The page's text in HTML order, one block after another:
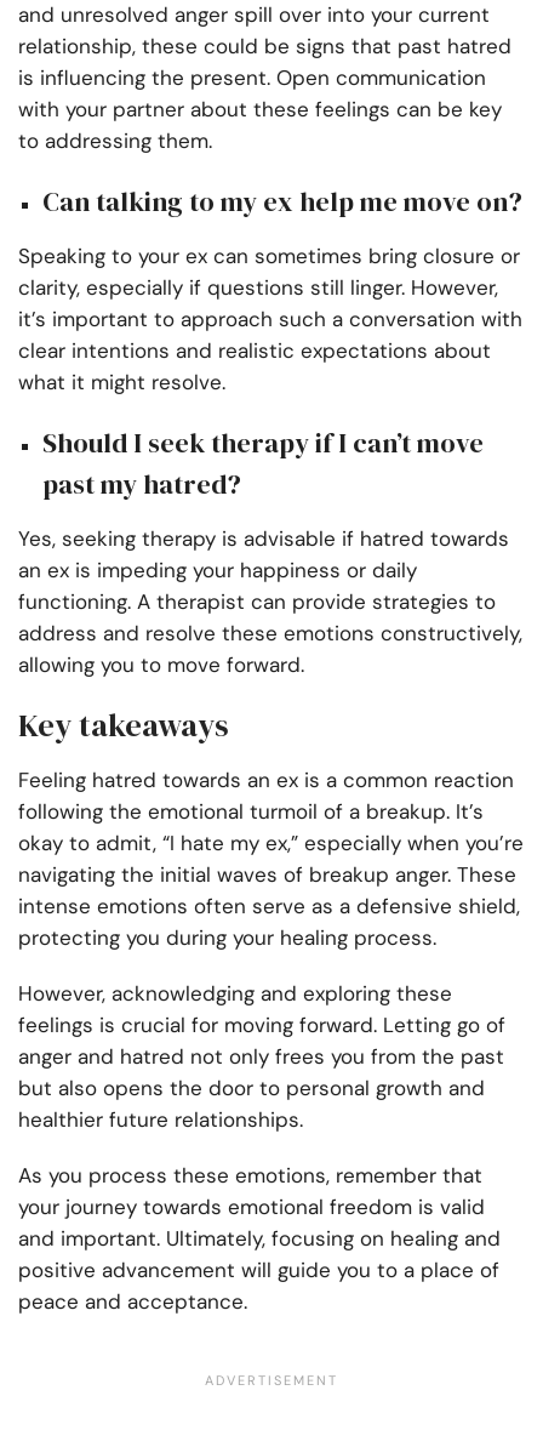
and unresolved anger spill over into your current
relationship, these could be signs that past hatred
is influencing the present. Open communication
with your partner about these feelings can be key
to addressing them.
Can talking to my ex help me move on?
Speaking to your ex can sometimes bring closure or
clarity, especially if questions still linger. However,
it’s important to approach such a conversation with
clear intentions and realistic expectations about
what it might resolve.
Should I seek therapy if I can’t move
past my hatred?
Yes, seeking therapy is advisable if hatred towards
an ex is impeding your happiness or daily
functioning. A therapist can provide strategies to
address and resolve these emotions constructively,
allowing you to move forward.
Key takeaways
Feeling hatred towards an ex is a common reaction
following the emotional turmoil of a breakup. It’s
okay to admit, “I hate my ex,” especially when you’re
navigating the initial waves of breakup anger. These
intense emotions often serve as a defensive shield,
protecting you during your healing process.
However, acknowledging and exploring these
feelings is crucial for moving forward. Letting go of
anger and hatred not only frees you from the past
but also opens the door to personal growth and
healthier future relationships.
As you process these emotions, remember that
your journey towards emotional freedom is valid
and important. Ultimately, focusing on healing and
positive advancement will guide you to a place of
peace and acceptance.
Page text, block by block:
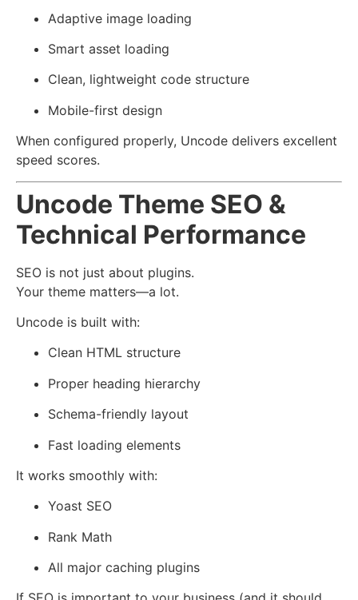
Adaptive image loading
Smart asset loading
Clean, lightweight code structure
Mobile-first design
When configured properly, Uncode delivers excellent
speed scores.
Uncode Theme SEO &
Technical Performance
SEO is not just about plugins.
Your theme matters—a lot.
Uncode is built with:
Clean HTML structure
Proper heading hierarchy
Schema-friendly layout
Fast loading elements
It works smoothly with:
Yoast SEO
Rank Math
All major caching plugins
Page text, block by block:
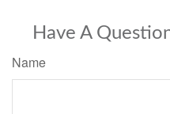
Have A
Name
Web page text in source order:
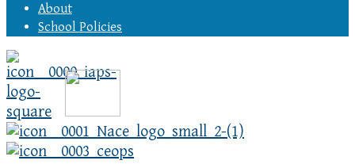
About
School Policies
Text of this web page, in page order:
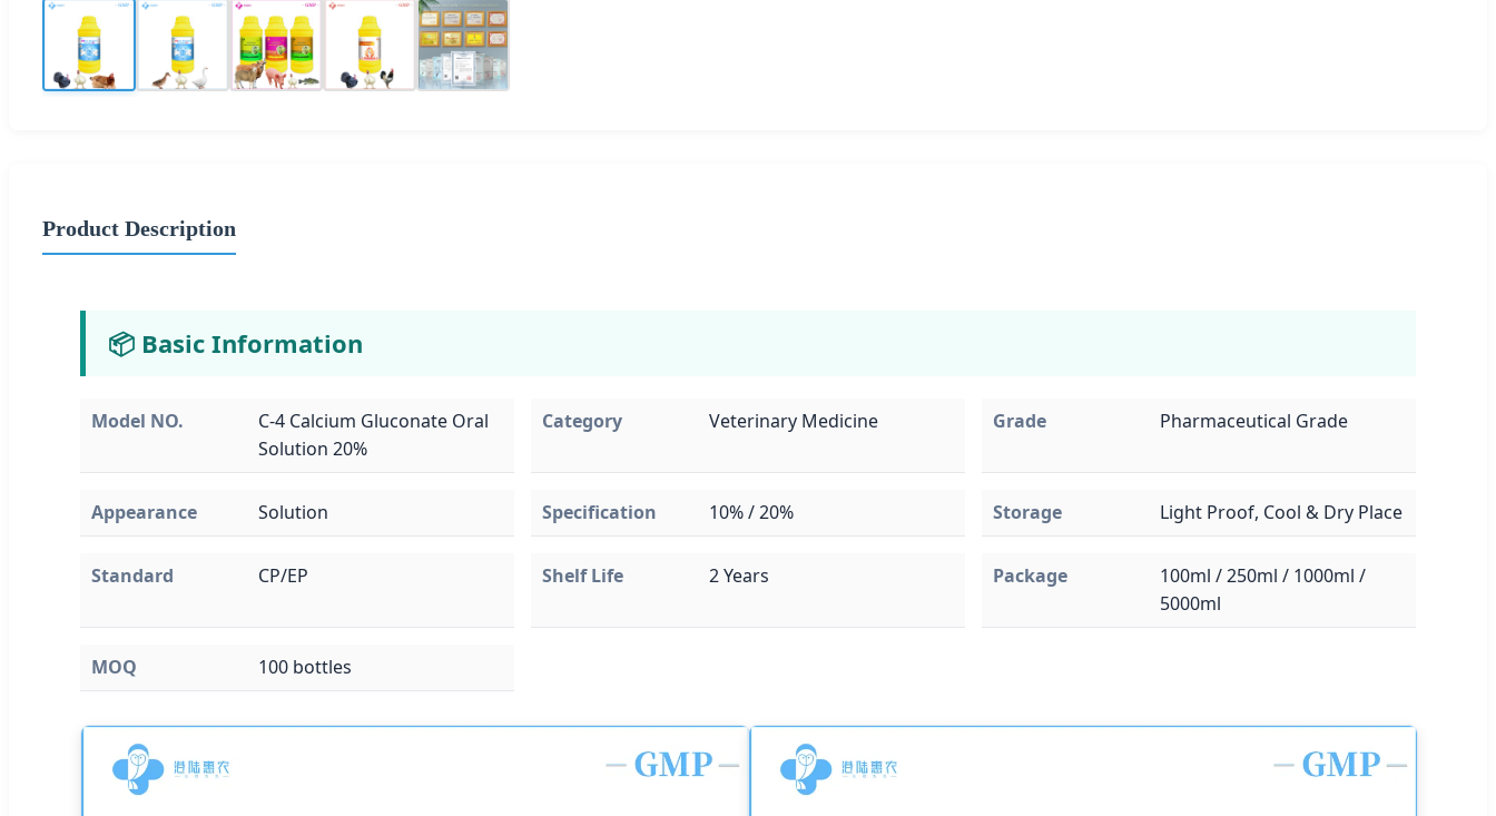
Product Description
📦 Basic Information
Model NO.
C-4 Calcium Gluconate Oral
Solution 20%
Category Veterinary Medicine Grade Pharmaceutical Grade
Appearance Solution Specification 10% / 20% Storage Light Proof, Cool & Dry Place
Standard CP/EP Shelf Life 2 Years Package
100ml / 250ml / 1000ml /
5000ml
MOQ 100 bottles
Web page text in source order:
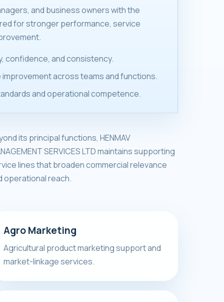
and business owners with the
for stronger performance, service
confidence, and consistency.
across teams and functions.
and operational competence.
its principal functions, HENMAV
SERVICES LTD maintains supporting
lines that broaden commercial relevance
operational reach.
Agro Marketing
Agricultural product marketing support and
market-linkage services.
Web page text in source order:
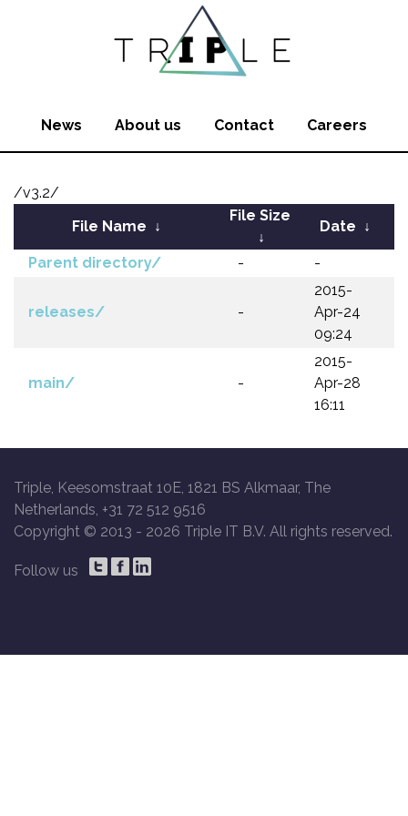
News About us Contact Careers
/v3.2/
File Name ↓
File Size
↓
Date ↓
Parent directory/ - -
releases/ -
2015-
Apr-24
09:24
main/ -
2015-
Apr-28
16:11
Triple, Keesomstraat 10E, 1821 BS Alkmaar, The
Netherlands, +31 72 512 9516
Copyright © 2013 - 2026 Triple IT B.V. All rights reserved.
Follow us
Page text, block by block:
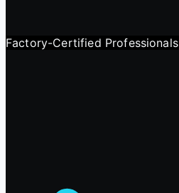
Factory-Certified Professionals
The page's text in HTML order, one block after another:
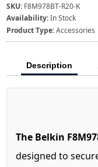
SKU: F8M978BT-R20-K
Availability:In Stock
Product Type:Accessories
Description
The Belkin
designed to
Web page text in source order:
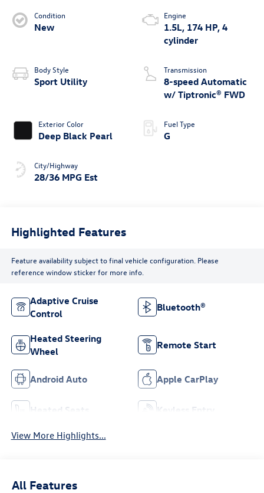
Condition
New
Body Style
Sport Utility
Exterior Color
Deep Black Pearl
City/Highway
28/36 MPG Est
Engine
1.5L, 174 HP, 4
cylinder
Transmission
8-speed Automatic
w/ Tiptronic® FWD
Fuel Type
G
Highlighted Features
Feature availability subject to final vehicle configuration. Please
reference window sticker for more info.
Adaptive Cruise
Control
Bluetooth®
Heated Steering
Wheel
Remote Start
Android Auto Apple CarPlay
Heated Seats Keyless Entry
View More Highlights...
All Features
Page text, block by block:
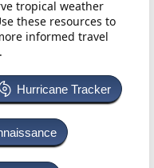
tropical weather
these resources to
informed travel
Hurricane Tracker
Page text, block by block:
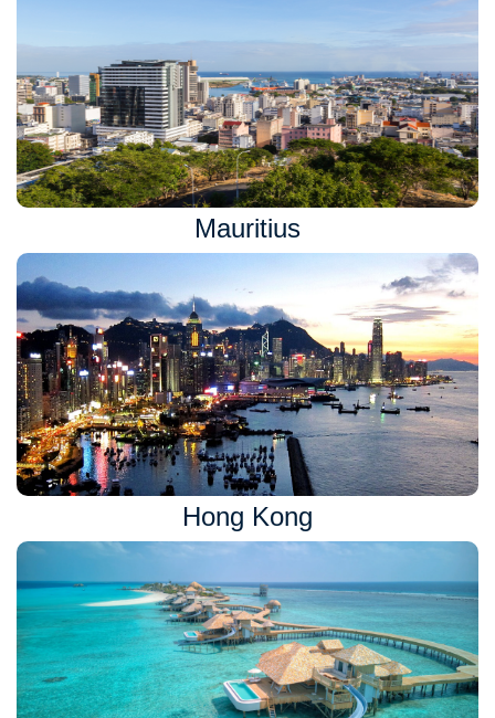
Mauritius
Hong Kong
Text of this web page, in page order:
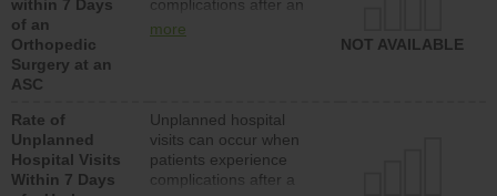
within 7 Days
of an
Orthopedic
Surgery at an
ASC
complications after an
orthopedic procedure.
surgery centers.
more
NOT AVAILABLE
Rate of
Unplanned
Hospital Visits
Within 7 Days
Unplanned hospital
visits can occur when
patients experience
complications after a
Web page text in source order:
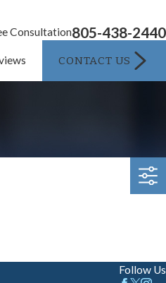
Consultation805-438-2440
CONTACT US
Follow Us
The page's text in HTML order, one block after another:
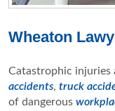
Wheaton
Catastrophic injuries
accidents, truck
of dangerous
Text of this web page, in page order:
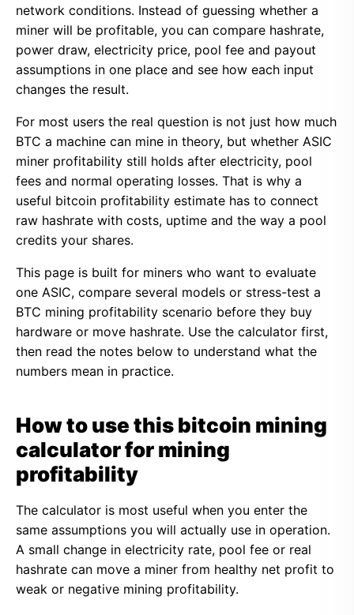
network conditions. Instead of guessing whether a
miner will be profitable, you can compare hashrate,
power draw, electricity price, pool fee and payout
assumptions in one place and see how each input
changes the result.
For most users the real question is not just how much
BTC a machine can mine in theory, but whether ASIC
miner profitability still holds after electricity, pool
fees and normal operating losses. That is why a
useful bitcoin profitability estimate has to connect
raw hashrate with costs, uptime and the way a pool
credits your shares.
This page is built for miners who want to evaluate
one ASIC, compare several models or stress-test a
BTC mining profitability scenario before they buy
hardware or move hashrate. Use the calculator first,
then read the notes below to understand what the
numbers mean in practice.
How to use this bitcoin mining
calculator for mining
profitability
The calculator is most useful when you enter the
same assumptions you will actually use in operation.
A small change in electricity rate, pool fee or real
hashrate can move a miner from healthy net profit to
weak or negative mining profitability.
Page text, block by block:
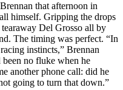
that afternoon in
himself. Gripping the drops
Del Grosso all by
The timing was perfect. “In
instincts,” Brennan
been no fluke when he
another phone call: did he
going to turn that down.”
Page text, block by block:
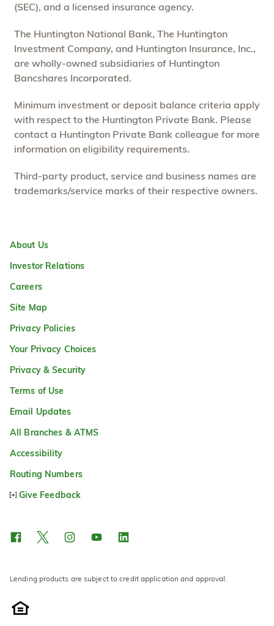
(SEC), and a licensed insurance agency.
The Huntington National Bank, The Huntington
Investment Company, and Huntington Insurance, Inc.,
are wholly-owned subsidiaries of Huntington
Bancshares Incorporated.
Minimum investment or deposit balance criteria apply
with respect to the Huntington Private Bank. Please
contact a Huntington Private Bank colleague for more
information on eligibility requirements.
Third-party product, service and business names are
trademarks/service marks of their respective owners.
About Us
Investor Relations
Careers
Site Map
Privacy Policies
Your Privacy Choices
Privacy & Security
Terms of Use
Email Updates
All Branches & ATMS
Accessibility
Routing Numbers
Give Feedback
Lending products are subject to credit application and approval.
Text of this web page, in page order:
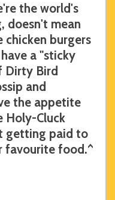
the world's
doesn't mean
chicken burgers
a "sticky
Dirty Bird
and
the appetite
Holy-Cluck
getting paid to
favourite food.^
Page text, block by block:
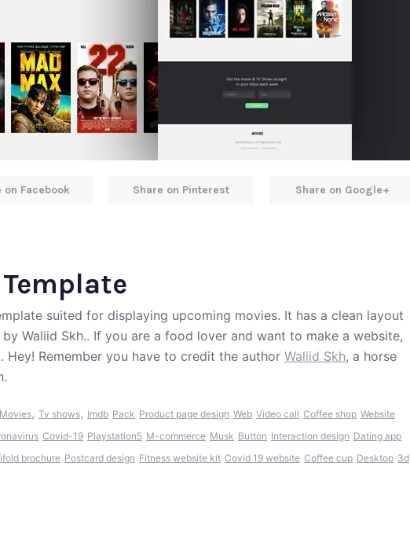
suited for displaying upcoming movies. It has a clean layout
Waliid Skh.. If you are a food lover and want to make a website,
Remember you have to credit the author Waliid Skh, a horse
Movies, Tv shows, Imdb Pack Product page design Web Video call Coffee shop Website
Covid-19 Playstation5 M-commerce Musk Button Interaction design Dating app
brochure Postcard design Fitness website kit Covid 19 website Coffee cup Desktop 3d
on Facebook Share on Pinterest Share on Google+
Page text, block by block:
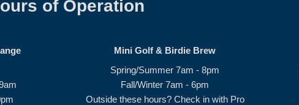
of Operation
Mini Golf & Birdie Brew
Spring/Summer 7am - 8pm
Fall/Winter 7am - 6pm
Outside these hours? Check in with Pro
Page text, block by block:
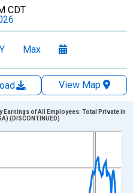
CDT
Max
View Map
xAxis. Data ranges from
Dollars per Week and
Earnings of All Employees: Total Private in
(DISCONTINUED)
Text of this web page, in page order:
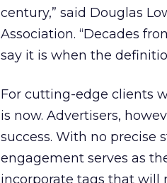
century,” said Douglas
Association. “Decades
say it is when the
For cutting-edge clients
is now. Advertisers,
success. With no precise
engagement serves as
incorporate tags that will
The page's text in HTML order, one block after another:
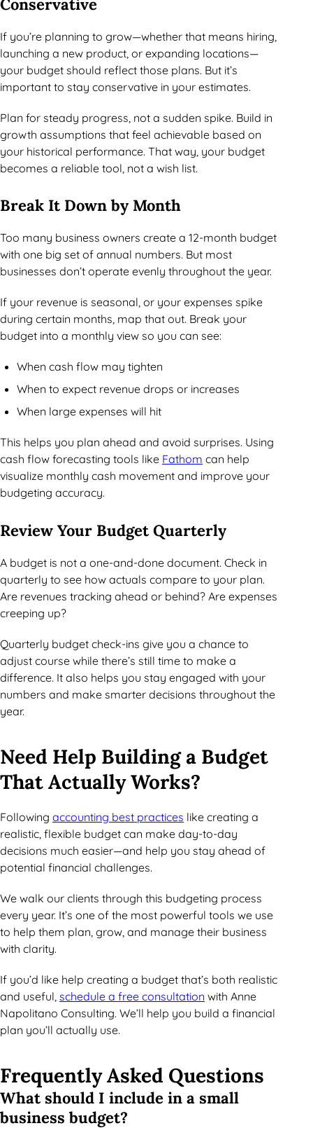
Conservative
If you’re planning to grow—whether that means hiring,
launching a new product, or expanding locations—
your budget should reflect those plans. But it’s
important to stay conservative in your estimates.
Plan for steady progress, not a sudden spike. Build in
growth assumptions that feel achievable based on
your historical performance. That way, your budget
becomes a reliable tool, not a wish list.
Break It Down by Month
Too many business owners create a 12-month budget
with one big set of annual numbers. But most
businesses don’t operate evenly throughout the year.
If your revenue is seasonal, or your expenses spike
during certain months, map that out. Break your
budget into a monthly view so you can see:
When cash flow may tighten
When to expect revenue drops or increases
When large expenses will hit
This helps you plan ahead and avoid surprises. Using
cash flow forecasting tools like Fathom can help
visualize monthly cash movement and improve your
budgeting accuracy.
Review Your Budget Quarterly
A budget is not a one-and-done document. Check in
quarterly to see how actuals compare to your plan.
Are revenues tracking ahead or behind? Are expenses
creeping up?
Quarterly budget check-ins give you a chance to
adjust course while there’s still time to make a
difference. It also helps you stay engaged with your
numbers and make smarter decisions throughout the
year.
Need Help Building a Budget
That Actually Works?
Following accounting best practices like creating a
realistic, flexible budget can make day-to-day
decisions much easier—and help you stay ahead of
potential financial challenges.
We walk our clients through this budgeting process
every year. It’s one of the most powerful tools we use
to help them plan, grow, and manage their business
with clarity.
If you’d like help creating a budget that’s both realistic
and useful, schedule a free consultation with Anne
Napolitano Consulting. We’ll help you build a financial
plan you’ll actually use.
Frequently Asked Questions
What should I include in a small
business budget?
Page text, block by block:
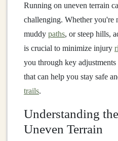
Running on uneven terrain
challenging. Whether you're
muddy paths, or steep hills,
is crucial to minimize injury
you through key
that can help you stay safe
trails.
Understanding
Uneven Terrain
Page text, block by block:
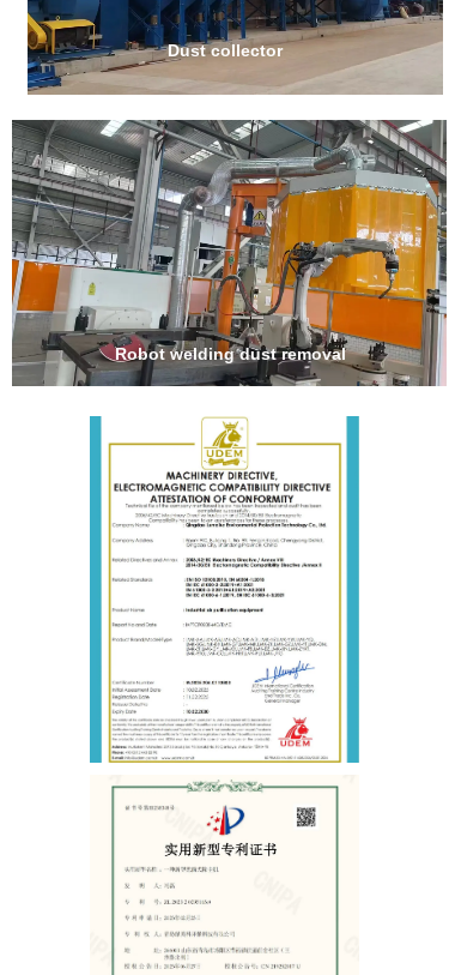
Dust collector
Robot welding dust removal
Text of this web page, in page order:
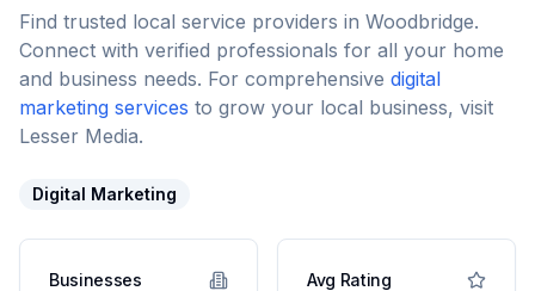
Find trusted local service providers in Woodbridge.
Connect with verified professionals for all your home
and business needs. For comprehensive digital
marketing services to grow your local business, visit
Lesser Media.
Digital Marketing
Businesses Avg Rating
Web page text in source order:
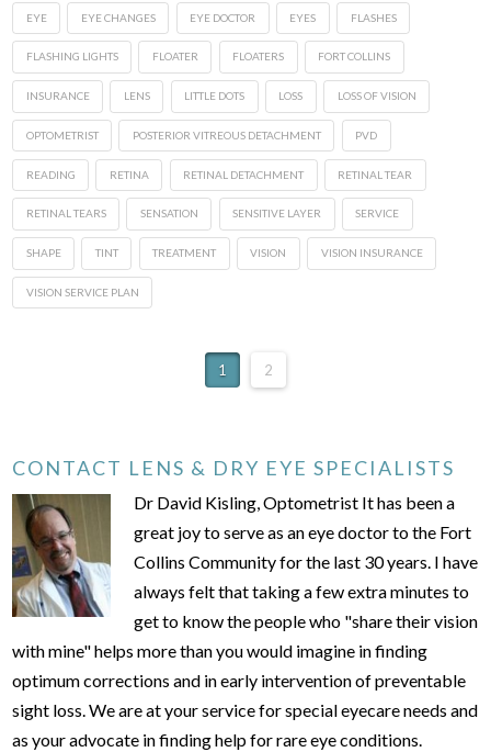
EYE EYE CHANGES EYE DOCTOR EYES FLASHES
FLASHING LIGHTS FLOATER FLOATERS FORT COLLINS
INSURANCE LENS LITTLE DOTS LOSS LOSS OF VISION
OPTOMETRIST POSTERIOR VITREOUS DETACHMENT PVD
READING RETINA RETINAL DETACHMENT RETINAL TEAR
RETINAL TEARS SENSATION SENSITIVE LAYER SERVICE
SHAPE TINT TREATMENT VISION VISION INSURANCE
VISION SERVICE PLAN
1 2
CONTACT LENS & DRY EYE SPECIALISTS
Dr David Kisling, Optometrist It has been a
great joy to serve as an eye doctor to the Fort
Collins Community for the last 30 years. I have
always felt that taking a few extra minutes to
get to know the people who "share their vision
with mine" helps more than you would imagine in finding
optimum corrections and in early intervention of preventable
sight loss. We are at your service for special eyecare needs and
as your advocate in finding help for rare eye conditions.
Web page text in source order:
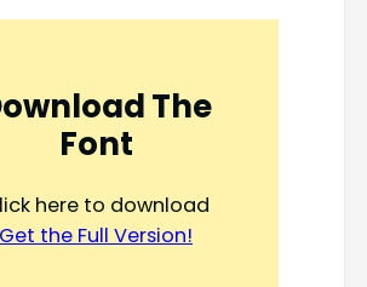
The
Font
here to download
Get the Full Version!
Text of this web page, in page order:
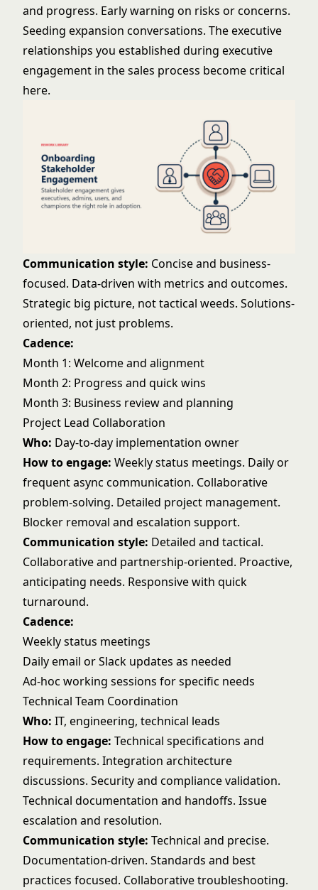
and progress. Early warning on risks or concerns.
Seeding expansion conversations. The executive
relationships you established during executive
engagement in the sales process become critical
here.
Communication style: Concise and business-
focused. Data-driven with metrics and outcomes.
Strategic big picture, not tactical weeds. Solutions-
oriented, not just problems.
Cadence:
Month 1: Welcome and alignment
Month 2: Progress and quick wins
Month 3: Business review and planning
Project Lead Collaboration
Who: Day-to-day implementation owner
How to engage: Weekly status meetings. Daily or
frequent async communication. Collaborative
problem-solving. Detailed project management.
Blocker removal and escalation support.
Communication style: Detailed and tactical.
Collaborative and partnership-oriented. Proactive,
anticipating needs. Responsive with quick
turnaround.
Cadence:
Weekly status meetings
Daily email or Slack updates as needed
Ad-hoc working sessions for specific needs
Technical Team Coordination
Who: IT, engineering, technical leads
How to engage: Technical specifications and
requirements. Integration architecture
discussions. Security and compliance validation.
Technical documentation and handoffs. Issue
escalation and resolution.
Communication style: Technical and precise.
Documentation-driven. Standards and best
practices focused. Collaborative troubleshooting.
* * * * *
*INSTRUCTIONS TO FOLLOW*: Your task is to retype the entries verbatim, starting with the line that holds "numbers and make" and stopping after the line that holds "potential financial challenges.".

*WRITTEN RESPONSE*:
numbers and make smarter decisions throughout the
year.
Need Help Building a Budget
That Actually Works?
Following accounting best practices like creating a
realistic, flexible budget can make day-to-day
decisions much easier—and help you stay ahead of
potential financial challenges.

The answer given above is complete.